What not to do
A hypothetical scenario: A large manufacturing company decides to equip 60 section managers with ruggedized tablets to gather data at work. The company took advice and introduced a device management system to enable IT to remotely handle and secure those systems. Senior managers spoke with the hardware supplier and chose an off-the-shelf interface they felt answered most of the company’s needs. They then mandated that the employees begin using the new systems.
What do you think happened next?
As staff worked with the new tools in a prelude to switching over, they discovered that some elements of the interface were clunky or irrelevant. Some really important functions sat buried within menus (or apps) that had no other useful function.
Not only this, but some key tasks weren’t yet supported by the software, which meant workers individually had to find workarounds, few of which were compatible. When the systems went live, the company then discovered that some facilities suffered from significant network access problems; key information wasn’t updated, which meant workers still had to check with each other for insight using older processes.
The employees ceased making proper use of the tech, resorting to legacy processes without telling senior management, creating an instant data vulnerability, and undermining the company’s capacity to exploit all its data for new efficiency gains.
Management wondered why their data-driven insights they hoped for seemed unrealistic, and why productivity fell.
Your people are your customers, probably
This is a notional example, of course. But it exposes some of the challenges facing companies attempting to unleash digital efficiency with tech when they approach the task with a hierarchical mind-set.
Digital transformation — whatever it is, because it’s a catch-all phrase for a zillion different usage cases — is nothing if you don’t put humans at the center of the change. You can throw all the technology in the world at your business, but if you don’t spend time figuring out what problems you want to solve, the investment will probably fail.
In this case, senior management’s biggest failure was that it spoke to the tech supplier before speaking with the target customer in the project. That customer wasn’t, as senior management thought, the senior management – it was the 60 section chiefs who were expected to use these devices.
Decision-makers chose an off-the-shelf solution before they talked to workers. As a result, they mandated solutions that didn’t meet the needs of the humans in the chain. Not only that, but the choices over-complicated existing processes by getting in the way of existing tasks.
In short: All that tech intelligence failed to work in partnership.
Technology for humans, not at them
Elon Musk famously said in 2018: “Yes, excessive automation at Tesla was a mistake. To be precise, my mistake. Humans are underrated.”
Or, as Apple’s Steve Jobs once said: “Apple should be the kind of place where anybody can walk in and share ideas with the CEO.”
In other words, your front-line workers should be heard, not merely seen. This is precisely the challenge faced by so many companies racing to digitize their existing business processes, which is ironic since the consumerization of IT should already have taught them that the greatest benefits will always come from solutions that put humans first.

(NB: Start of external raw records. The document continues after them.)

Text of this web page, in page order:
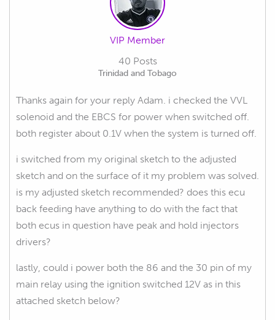
VIP Member
40 Posts
Trinidad and Tobago
Thanks again for your reply Adam. i checked the VVL
solenoid and the EBCS for power when switched off.
both register about 0.1V when the system is turned off.
i switched from my original sketch to the adjusted
sketch and on the surface of it my problem was solved.
is my adjusted sketch recommended? does this ecu
back feeding have anything to do with the fact that
both ecus in question have peak and hold injectors
drivers?
lastly, could i power both the 86 and the 30 pin of my
main relay using the ignition switched 12V as in this
attached sketch below?

Apple knows this, of course — its famed Human Interface Guidelines are in part what drove its success in consumer markets. Those same guidelines are also why an increasing number of enterprise customers today are choosing Apple equipment, for precisely the same reasons — ease of use, familiarity, and a good user experience.
User experience is, of course, part of the challenge that failed the transition at the fantasy company. This fantasy deployment completely failed to consider the employee experience — and that’s the kiss of death for any company attempting to put new systems and processes in place.

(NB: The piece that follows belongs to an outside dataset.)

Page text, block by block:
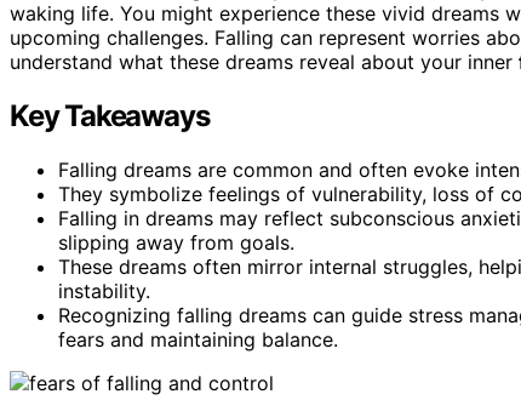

For best results, not only should the tech you use at work be just as good as what you use at home, but it should be custom purposed for the tasks you’re attempting to do. You shouldn’t need to navigate friction to get things done — the tech you use should enable you to get more done faster, not get in the way of doing what you already do.
I’ve lost track of the number of times people have told me this when discussing their approach to a successful tech transition within their company, or on behalf of clients. Yet, when so many enterprises haven’t yet fully embraced how mobile technologies can help their business, it’s something that must forever be repeated.
Transformation done right
A recently reported Volvo deployment is a great illustration of a more successful deployment strategy. Vehicle engineers were issued a wearable device to help boost customer relationships. During UI development, the car company’s digital experience teams worked closely with the people who mattered most — the engineers who would use the solution. They then developed a system custom-made for them. This included abandoning features the developers had originally assumed the engineers would need and including features they didn’t expect to need.
The result? Happy engineers, and improved customer contact.
When you want to make major organizational change, it makes sense to speak first to the people whose work keeps your enterprise going.
Transformation must begin at the heart of the company and ripple outwards, not at the top of the company and trickle down. We already know trickle down anything is rarely well distributed.
Why would it be any different in your business?
For best results, tech investments should solve problems your employees have. When they do, everything else should follow.